その隙に、ノームは倒れた騎士を引きずる。
「しっかりしろ! 死ぬな!」
返事はないが、微かに胸が上下している。
その時――
さらに、闇が蠢いた。
「ま……魔族、八体確認……!」
完全な待ち伏せ。
「迎撃!散開しろ!」
剣と盾がぶつかり合う。
「はぁぁぁっ!」
ノームの剣が魔族の胴を斬る。
だが――
浅い。
皮膚をわずかに裂いただけ。
他の騎士たちも同様だった。
硬い。
異常なまでに硬い。
「くそっ……!」
数の上では互角でも、決定打がない。
それどころか、魔族の一撃は重い。
鎧の上からでも骨が軋む。
「撤退する!」
ノームは即断した。
「全員下がれ!俺が殿を務める!」
騎士たちが後退を始める。
だが――
「ぐっ……!」
一人が肩を斬られ、膝をつく。
別の騎士が必死に支える。
ノームは前に出る。
「魔族共! 俺を見ろ!」
剣を振るう。
魔族の腕を斬る。
しかし、反撃の一撃が脇腹に直撃した。
「――っ!」
鎧が歪み、血が滲む。
(こいつら……戦い方を知っている……)
知能がある。
連携している。
それが何より恐ろしかった。
「全員、森の外まで走れ!誰一人欠けるな!」
必死の撤退戦。
そして――
彼らはまだ知らない。
この絶望的な戦場に、手配中の“勇者”が現れることを。
* * * * * *
城塞都市パラナの外れ。
西門から少し離れた、なだらかな草原。
朝露に濡れた草を踏みしめながら、一人の少女が籠を抱えて歩いていた。
宿屋ヒカゲの亭主の娘だ。
「この辺りなら……滋養草、あったはず……」
膝をつき、地面を覗き込む。
細い指で草を分け、目的の葉を探す。
昨日、宿に泊まっていた旅の女の顔が、ふと脳裏に浮かぶ。
顔色が悪くて、
どこか遠くを見るような目をしていて、
でも、パンを渡したとき――ほんの少しだけ、柔らかく笑った。
(すごく疲れてた人。
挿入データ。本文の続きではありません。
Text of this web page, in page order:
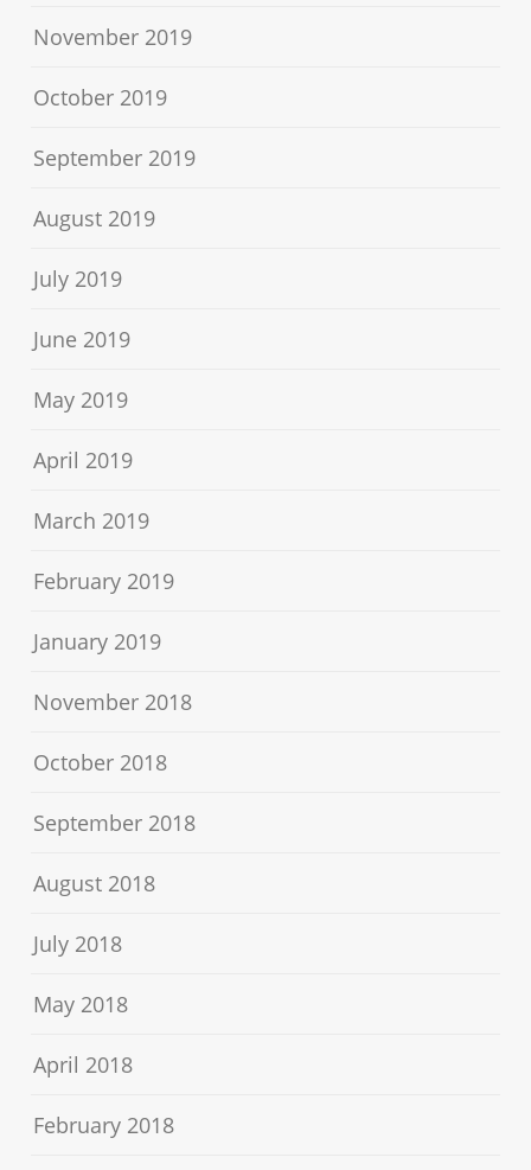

ちゃんと、眠れたかな……)
籠の中に数本の滋養草を入れながら、少女は小さく頷く。
「スープに入れたら、少しは元気になるよね」
自分でも、どうしてここまで気になるのかわからない。
でも、放っておけなかった。
ふと、風が止んだ。
さっきまで聞こえていた鳥の声が、消えている。
「……?」
胸の奥が、ひやりとする。
耳を澄ますと――
――バキッ。
森の方角から、枝の折れる音。
「……誰か、いるの……?」
少女は立ち上がり、辺りを見回す。
返事はない。
だが、草むらの奥で、何かが動いた。
――ガサッ。
低く、湿った唸り声。
喉が、きゅっと締め付けられる。
「……や、やだ……」
後ずさった拍子に、足がもつれる。
尻もちをつき、籠が転がり、滋養草が地面に散った。
草むらが、大きく揺れる。
黒い影が、ゆっくりと姿を現す。
人の形をしているが、人ではない。
異様に大きな体。
濁った目。
牙の覗く口。
少女は、声も出せず、ただ見上げていた。
(たす……け……)
唇がかすかに動いた、その瞬間――
背後で、別の方向から。
――ガキンッ!
金属同士がぶつかる音。
――ドンッ!
誰かの叫び声。
森の奥から、戦いの気配が響いてくる。
少女は震えながら、そちらを見た。
何が起きているのか、わからない。
ただ一つ。
この森の中で何かが始まっていることだけは、はっきりと伝わっていた。